• _PROMPT_
Transcribe every entry word for word, but skip the images.

Dataset entries:
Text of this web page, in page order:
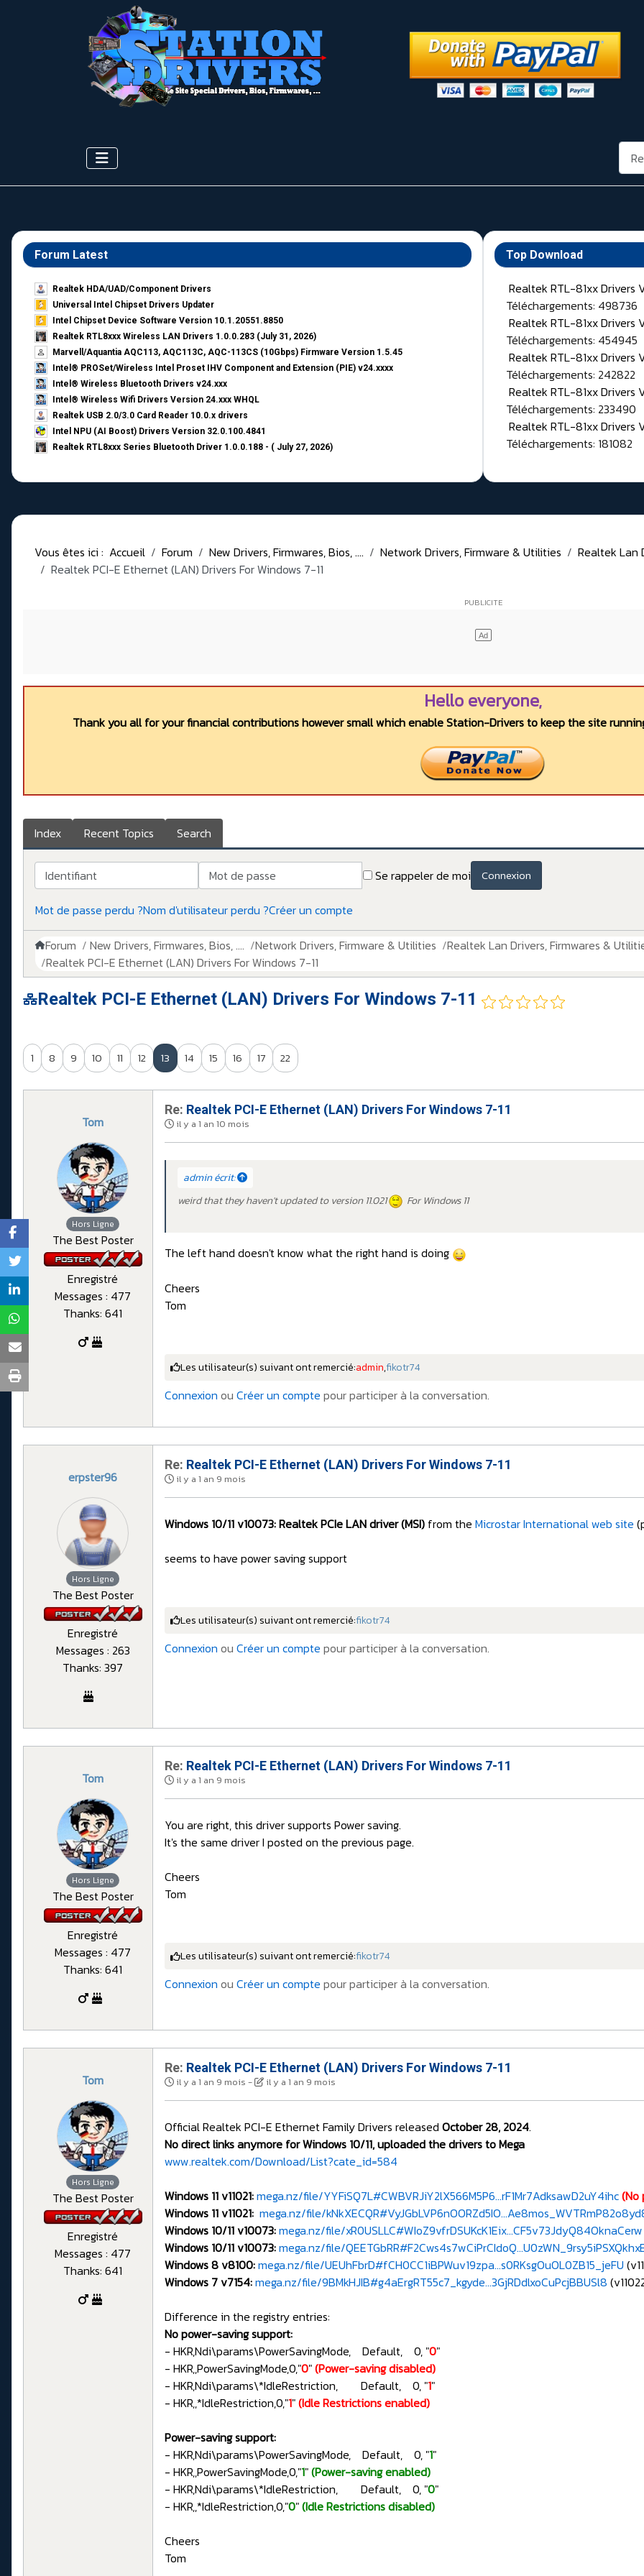
Forum Latest
Realtek HDA/UAD/Component Drivers
Universal Intel Chipset Drivers Updater​
Intel Chipset Device Software Version 10.1.20551.8850
Realtek RTL8xxx Wireless LAN Drivers 1.0.0.283 (July 31, 2026)
Marvell/Aquantia AQC113, AQC113C, AQC-113CS (10Gbps) Firmware Version 1.5.45
Intel® PROSet/Wireless Intel Proset IHV Component and Extension (PIE) v24.xxxx
Intel® Wireless Bluetooth Drivers v24.xxx
Intel® Wireless Wifi Drivers Version 24.xxx WHQL
Realtek USB 2.0/3.0 Card Reader 10.0.x drivers
Intel NPU (AI Boost) Drivers Version 32.0.100.4841
Realtek RTL8xxx Series Bluetooth Driver 1.0.0.188 - ( July 27, 2026)
Top Download
Realtek RTL-81xx Drivers
Téléchargements: 498736
Realtek RTL-81xx Drivers
Téléchargements: 454945
Realtek RTL-81xx Drivers
Téléchargements: 242822
Realtek RTL-81xx Drivers
Téléchargements: 233490
Realtek RTL-81xx Drivers
Téléchargements: 181082
Vous êtes ici : Accueil Forum New Drivers, Firmwares, Bios, .... Network Drivers, Firmware & Utilities
Realtek Lan
Realtek PCI-E Ethernet (LAN) Drivers For Windows 7-11
Hello everyone,
Thank you all for your financial contributions however small which enable Station-Drivers to keep the site
Index Recent Topics Search
Identifiant Mot de passe Se rappeler de moi Connexion
Mot de passe perdu ?Nom d'utilisateur perdu ?Créer un compte
Forum New Drivers, Firmwares, Bios, .... Network Drivers, Firmware & Utilities
Realtek Lan Drivers, Firmwares &
Realtek PCI-E Ethernet (LAN) Drivers For Windows 7-11
Realtek PCI-E Ethernet (LAN) Drivers For Windows 7-11
1 8 9 10 11 12 13 14 15 16 17 22
Tom
Hors Ligne
The Best Poster
Enregistré
Messages : 477
Thanks: 641
Re: Realtek PCI-E Ethernet (LAN) Drivers For Windows 7-11
il y a 1 an 10 mois
admin écrit:
weird that they haven't updated to version 11.021
For Windows 11
The left hand doesn't know what the right hand is doing
Cheers
Tom
Les utilisateur(s) suivant ont remercié:admin,fikotr74
Connexion ou Créer un compte pour participer à la conversation.
erpster96
Hors Ligne
The Best Poster
Enregistré
Messages : 263
Thanks: 397
Re: Realtek PCI-E Ethernet (LAN) Drivers For Windows 7-11
il y a 1 an 9 mois
Windows 10/11 v10073: Realtek PCIe LAN driver (MSI) from the Microstar International web site
seems to have power saving support
Les utilisateur(s) suivant ont remercié:fikotr74
Connexion ou Créer un compte pour participer à la conversation.
Tom
Hors Ligne
The Best Poster
Enregistré
Messages : 477
Thanks: 641
Re: Realtek PCI-E Ethernet (LAN) Drivers For Windows 7-11
il y a 1 an 9 mois
You are right, this driver supports Power saving.
It's the same driver I posted on the previous page.
Cheers
Tom
Les utilisateur(s) suivant ont remercié:fikotr74
Connexion ou Créer un compte pour participer à la conversation.
Tom
Hors Ligne
The Best Poster
Enregistré
Messages : 477
Thanks: 641
Re: Realtek PCI-E Ethernet (LAN) Drivers For Windows 7-11
il y a 1 an 9 mois - il y a 1 an 9 mois
Official Realtek PCI-E Ethernet Family Drivers released October 28, 2024.
No direct links anymore for Windows 10/11, uploaded the drivers to Mega
www.realtek.com/Download/List?cate_id=584
Windows 11 v11021:mega.nz/file/YYFiSQ7L#CWBVRJiY2lX566M5P6...rF1Mr7AdksawD2uY4ihc(No
Windows 11 v11021: mega.nz/file/
Windows 10/11 v10073:mega.nz/file/xR0USLLC#WIoZ9vfrDSUKcK1Eix...CF5v73JdyQ84OknaCerw
Windows 10/11 v10073:mega.nz/file/
Windows 8 v8100:mega.nz/file/UEUhFbrD#fCH0CC1iBPWuv19zpa...s0RKsgOuOL0ZB15_jeFU
Windows 7 v7154:mega.nz/file/9BMkHJIB#g4aErgRT55c7_kgyde...3GjRDdlxoCuPcjBBUSl8
Difference in the registry entries:
No power-saving support:
- HKR,Ndi\params\PowerSavingMode, Default, 0, "0"
- HKR,,PowerSavingMode,0,"0"(Power-saving disabled)
- HKR,Ndi\params\*IdleRestriction, Default, 0, "1"
- HKR,,*IdleRestriction,0,"1"(Idle Restrictions enabled)
Power-saving support:
- HKR,Ndi\params\PowerSavingMode, Default, 0, "1"
- HKR,,PowerSavingMode,0,"1"(Power-saving enabled)
- HKR,Ndi\params\*IdleRestriction, Default, 0, "0"
- HKR,,*IdleRestriction,0,"0"(Idle Restrictions disabled)
Cheers
Tom

• _RESULT OF THIS TASK_
Text of this web page, in page order:
Forum Latest
Realtek HDA/UAD/Component Drivers
Universal Intel Chipset Drivers Updater​
Intel Chipset Device Software Version 10.1.20551.8850
Realtek RTL8xxx Wireless LAN Drivers 1.0.0.283 (July 31, 2026)
Marvell/Aquantia AQC113, AQC113C, AQC-113CS (10Gbps) Firmware Version 1.5.45
Intel® PROSet/Wireless Intel Proset IHV Component and Extension (PIE) v24.xxxx
Intel® Wireless Bluetooth Drivers v24.xxx
Intel® Wireless Wifi Drivers Version 24.xxx WHQL
Realtek USB 2.0/3.0 Card Reader 10.0.x drivers
Intel NPU (AI Boost) Drivers Version 32.0.100.4841
Realtek RTL8xxx Series Bluetooth Driver 1.0.0.188 - ( July 27, 2026)
Top Download
Realtek RTL-81xx Drivers
Téléchargements: 498736
Realtek RTL-81xx Drivers
Téléchargements: 454945
Realtek RTL-81xx Drivers
Téléchargements: 242822
Realtek RTL-81xx Drivers
Téléchargements: 233490
Realtek RTL-81xx Drivers
Téléchargements: 181082
Vous êtes ici : Accueil Forum New Drivers, Firmwares, Bios, .... Network Drivers, Firmware & Utilities
Realtek Lan
Realtek PCI-E Ethernet (LAN) Drivers For Windows 7-11
Hello everyone,
Thank you all for your financial contributions however small which enable Station-Drivers to keep the site
Index Recent Topics Search
Identifiant Mot de passe Se rappeler de moi Connexion
Mot de passe perdu ?Nom d'utilisateur perdu ?Créer un compte
Forum New Drivers, Firmwares, Bios, .... Network Drivers, Firmware & Utilities
Realtek Lan Drivers, Firmwares &
Realtek PCI-E Ethernet (LAN) Drivers For Windows 7-11
Realtek PCI-E Ethernet (LAN) Drivers For Windows 7-11
1 8 9 10 11 12 13 14 15 16 17 22
Tom
Hors Ligne
The Best Poster
Enregistré
Messages : 477
Thanks: 641
Re: Realtek PCI-E Ethernet (LAN) Drivers For Windows 7-11
il y a 1 an 10 mois
admin écrit:
weird that they haven't updated to version 11.021
For Windows 11
The left hand doesn't know what the right hand is doing
Cheers
Tom
Les utilisateur(s) suivant ont remercié:admin,fikotr74
Connexion ou Créer un compte pour participer à la conversation.
erpster96
Hors Ligne
The Best Poster
Enregistré
Messages : 263
Thanks: 397
Re: Realtek PCI-E Ethernet (LAN) Drivers For Windows 7-11
il y a 1 an 9 mois
Windows 10/11 v10073: Realtek PCIe LAN driver (MSI) from the Microstar International web site
seems to have power saving support
Les utilisateur(s) suivant ont remercié:fikotr74
Connexion ou Créer un compte pour participer à la conversation.
Tom
Hors Ligne
The Best Poster
Enregistré
Messages : 477
Thanks: 641
Re: Realtek PCI-E Ethernet (LAN) Drivers For Windows 7-11
il y a 1 an 9 mois
You are right, this driver supports Power saving.
It's the same driver I posted on the previous page.
Cheers
Tom
Les utilisateur(s) suivant ont remercié:fikotr74
Connexion ou Créer un compte pour participer à la conversation.
Tom
Hors Ligne
The Best Poster
Enregistré
Messages : 477
Thanks: 641
Re: Realtek PCI-E Ethernet (LAN) Drivers For Windows 7-11
il y a 1 an 9 mois - il y a 1 an 9 mois
Official Realtek PCI-E Ethernet Family Drivers released October 28, 2024.
No direct links anymore for Windows 10/11, uploaded the drivers to Mega
www.realtek.com/Download/List?cate_id=584
Windows 11 v11021:mega.nz/file/YYFiSQ7L#CWBVRJiY2lX566M5P6...rF1Mr7AdksawD2uY4ihc(No
Windows 11 v11021: mega.nz/file/
Windows 10/11 v10073:mega.nz/file/xR0USLLC#WIoZ9vfrDSUKcK1Eix...CF5v73JdyQ84OknaCerw
Windows 10/11 v10073:mega.nz/file/
Windows 8 v8100:mega.nz/file/UEUhFbrD#fCH0CC1iBPWuv19zpa...s0RKsgOuOL0ZB15_jeFU
Windows 7 v7154:mega.nz/file/9BMkHJIB#g4aErgRT55c7_kgyde...3GjRDdlxoCuPcjBBUSl8
Difference in the registry entries:
No power-saving support:
- HKR,Ndi\params\PowerSavingMode, Default, 0, "0"
- HKR,,PowerSavingMode,0,"0"(Power-saving disabled)
- HKR,Ndi\params\*IdleRestriction, Default, 0, "1"
- HKR,,*IdleRestriction,0,"1"(Idle Restrictions enabled)
Power-saving support:
- HKR,Ndi\params\PowerSavingMode, Default, 0, "1"
- HKR,,PowerSavingMode,0,"1"(Power-saving enabled)
- HKR,Ndi\params\*IdleRestriction, Default, 0, "0"
- HKR,,*IdleRestriction,0,"0"(Idle Restrictions disabled)
Cheers
Tom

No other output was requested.